Posted by: weberik 13 years ago
Yellow Belt
0
try this (on a test machine!)
SELECT VOLUME 1
SELECT PARTITION 1
FORMAT QUICK
ASSIGN X (or the letter you want to use)
Posted by: RandomITPro 13 years ago
4th Degree Black Belt
0
Um thats an OEM partition. That's what you called it. OEM are created by the manufacturer and can not be assigned a drive letter and are hidden. They can't be manipulated. I use Dell systems and all machines have also have a OEM partition, though significantly smaller. Because they are hidden, they can not be assign a drive letter and because of that, they do not appear in WindowsPE.

Let me ask you this. Short of a new blank hard drive, if all your machines have this partition, why not leave it alone and not reapply it?

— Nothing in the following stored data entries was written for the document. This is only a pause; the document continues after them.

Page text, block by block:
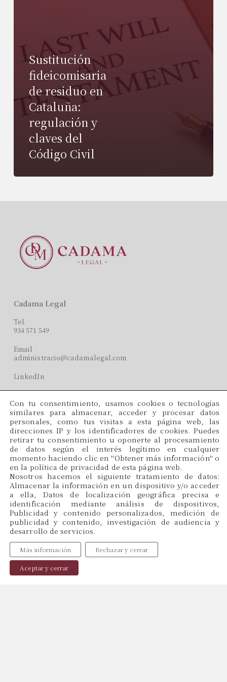
Sustitución
fideicomisaria
de residuo en
Cataluña:
regulación y
claves del
Código Civil
Cadama Legal
Tel.
934 571 549
Email
administracio@cadamalegal.com
LinkedIn
Oficinas
C/ París, 209, 2on 2ª
08008 Barcelona
Idiomas
CAT
ES
EN
Menu
Inicio
Sobre Nosotros
Publicaciones
Con tu consentimiento, usamos cookies o tecnologías
similares para almacenar, acceder y procesar datos
personales, como tus visitas a esta página web, las
direcciones IP y los identificadores de cookies. Puedes
retirar tu consentimiento u oponerte al procesamiento
de datos según el interés legítimo en cualquier
momento haciendo clic en ''Obtener más información'' o
en la política de privacidad de esta página web.
Nosotros hacemos el siguiente tratamiento de datos:
Almacenar la información en un dispositivo y/o acceder
a ella, Datos de localización geográfica precisa e
identificación mediante análisis de dispositivos,
Publicidad y contenido personalizados, medición de
publicidad y contenido, investigación de audiencia y
desarrollo de servicios.
Aceptar y cerrar
Rechazar y cerrar
Más información
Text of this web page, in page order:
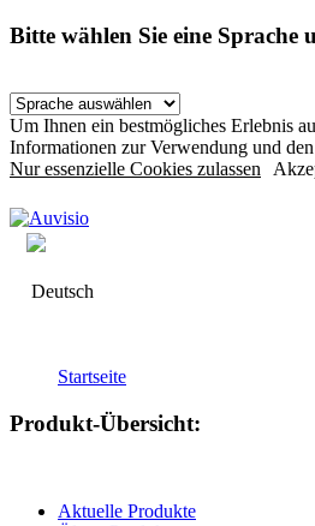
Bitte wählen Sie eine Sprache
Um Ihnen ein bestmögliches Erlebnis
Informationen zur Verwendung und
Nur essenzielle Cookies zulassen
Deutsch
Startseite
Produkt-Übersicht:
Aktuelle Produkte
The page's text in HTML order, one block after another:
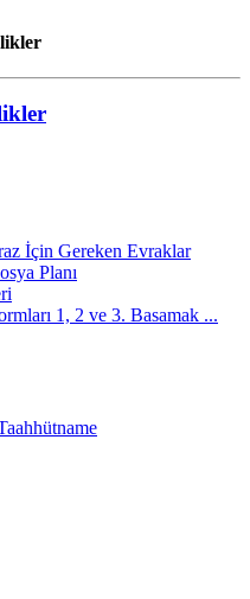
İçin Gereken Evraklar
Planı
1, 2 ve 3. Basamak ...
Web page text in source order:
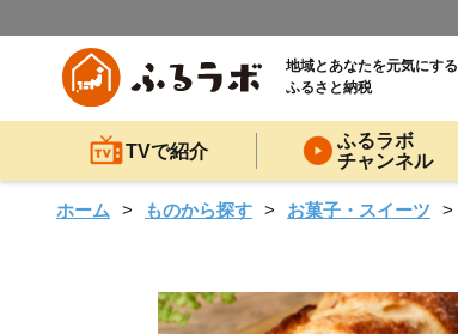
地域とあなたを元気にする
ふるさと納税
TVで紹介
ふるラボ
チャンネル
ホーム ものから探す お菓子・スイーツ
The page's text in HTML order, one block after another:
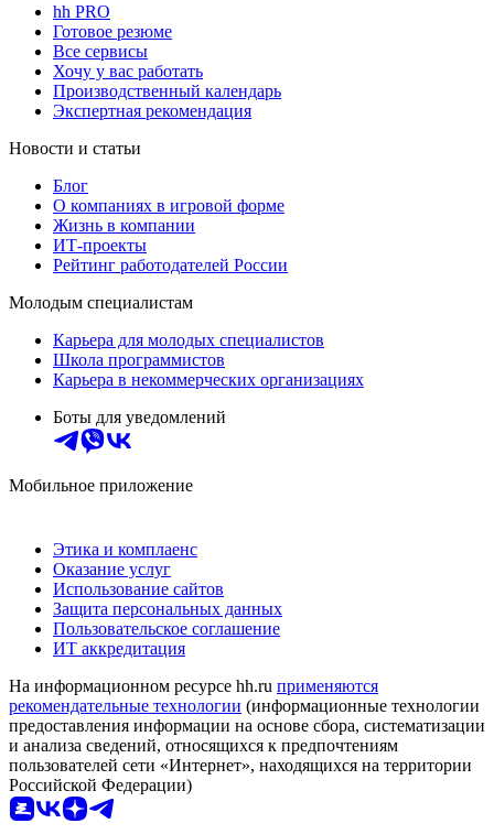
hh PRO
Готовое резюме
Все сервисы
Хочу у вас работать
Производственный календарь
Экспертная рекомендация
Новости и статьи
Блог
О компаниях в игровой форме
Жизнь в компании
ИТ-проекты
Рейтинг работодателей России
Молодым специалистам
Карьера для молодых специалистов
Школа программистов
Карьера в некоммерческих организациях
Боты для уведомлений
Мобильное приложение
Этика и комплаенс
Оказание услуг
Использование сайтов
Защита персональных данных
Пользовательское соглашение
ИТ аккредитация
На информационном ресурсе hh.ru применяются
рекомендательные технологии (информационные технологии
предоставления информации на основе сбора, систематизации
и анализа сведений, относящихся к предпочтениям
пользователей сети «Интернет», находящихся на территории
Российской Федерации)
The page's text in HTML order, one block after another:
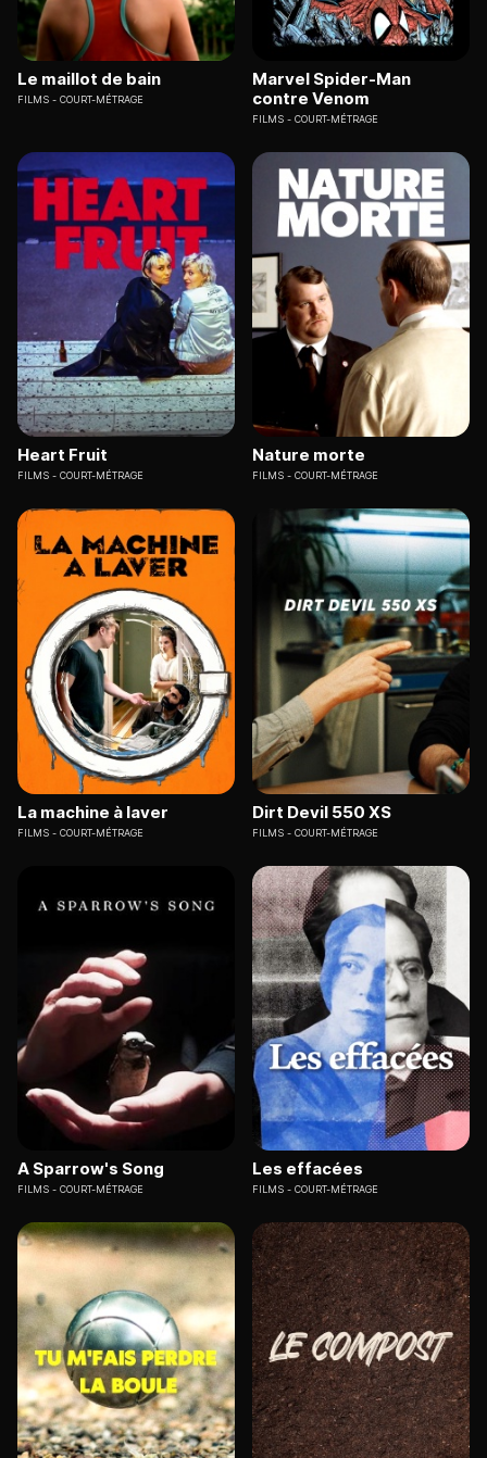
Le maillot de bain
FILMS COURT-MÉTRAGE
Marvel Spider-Man
contre Venom
FILMS COURT-MÉTRAGE
Heart Fruit
FILMS COURT-MÉTRAGE
Nature morte
FILMS COURT-MÉTRAGE
La machine à laver
FILMS COURT-MÉTRAGE
Dirt Devil 550 XS
FILMS COURT-MÉTRAGE
A Sparrow's Song
FILMS COURT-MÉTRAGE
Les effacées
FILMS COURT-MÉTRAGE
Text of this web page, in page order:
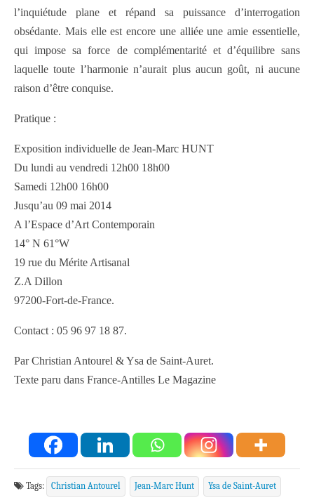
l’inquiétude plane et répand sa puissance d’interrogation
obsédante. Mais elle est encore une alliée une amie essentielle,
qui impose sa force de complémentarité et d’équilibre sans
laquelle toute l’harmonie n’aurait plus aucun goût, ni aucune
raison d’être conquise.
Pratique :
Exposition individuelle de Jean-Marc HUNT
Du lundi au vendredi 12h00 18h00
Samedi 12h00 16h00
Jusqu’au 09 mai 2014
A l’Espace d’Art Contemporain
14° N 61°W
19 rue du Mérite Artisanal
Z.A Dillon
97200-Fort-de-France.
Contact : 05 96 97 18 87.
Par Christian Antourel & Ysa de Saint-Auret.
Texte paru dans France-Antilles Le Magazine
Tags: Christian Antourel Jean-Marc Hunt Ysa de Saint-Auret
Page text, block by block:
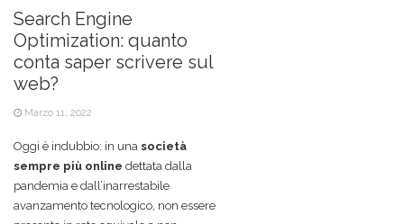
Search Engine
Optimization: quanto
conta saper scrivere sul
web?
Marzo 11, 2022
Oggi è indubbio: in una società
sempre più online dettata dalla
pandemia e dall’inarrestabile
avanzamento tecnologico, non essere
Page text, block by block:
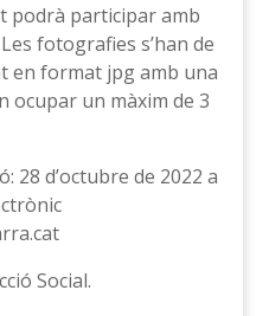
podrà participar amb
fotografies s’han de
en format jpg amb una
ocupar un màxim de 3
28 d’octubre de 2022 a
Social.
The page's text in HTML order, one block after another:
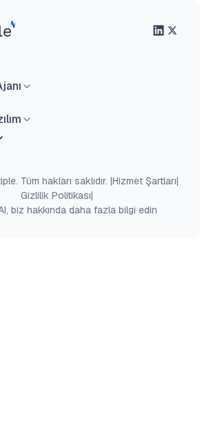
Tüm hakları saklıdır. |Hizmet Şartları|
Gizlilik Politikası|
biz hakkında daha fazla bilgi edin
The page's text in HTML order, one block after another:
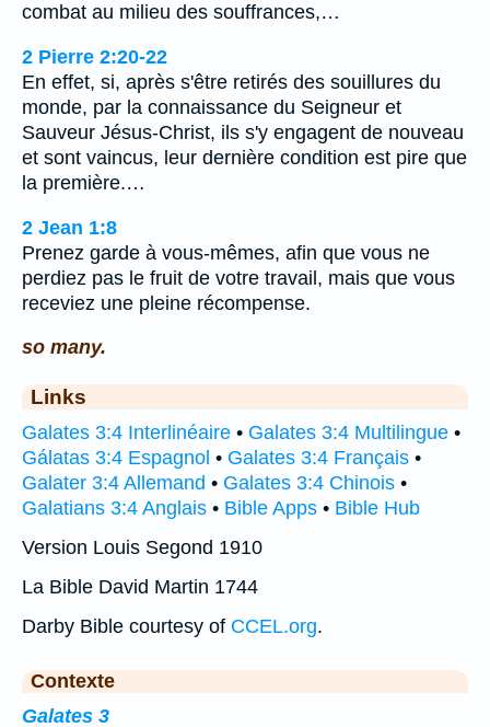
combat au milieu des souffrances,…
2 Pierre 2:20-22
En effet, si, après s'être retirés des souillures du
monde, par la connaissance du Seigneur et
Sauveur Jésus-Christ, ils s'y engagent de nouveau
et sont vaincus, leur dernière condition est pire que
la première.…
2 Jean 1:8
Prenez garde à vous-mêmes, afin que vous ne
perdiez pas le fruit de votre travail, mais que vous
receviez une pleine récompense.
so many.
Links
Galates 3:4 Interlinéaire • Galates 3:4 Multilingue •
Gálatas 3:4 Espagnol • Galates 3:4 Français •
Galater 3:4 Allemand • Galates 3:4 Chinois •
Galatians 3:4 Anglais • Bible Apps • Bible Hub
Version Louis Segond 1910
La Bible David Martin 1744
Darby Bible courtesy of CCEL.org.
Contexte
Galates 3

Im not quite sure what your OEM partition does since its so big, mine only includes diagnostic tools. If it is a recovery partition, Windows can probably reuse the one that's already on the drive
Posted by: RandomITPro 13 years ago
4th Degree Black Belt
0
On another note if you do reformat it (if it lets you), it will cease to function like it should
Posted by: weberik 13 years ago
Yellow Belt
0
my samsung notebook had such a partition.
it contained a so called "recovery system" that could make a image of my system to another partition.
also wasted like 20gb of my precious space.

but there was no magically unremovable thing to it.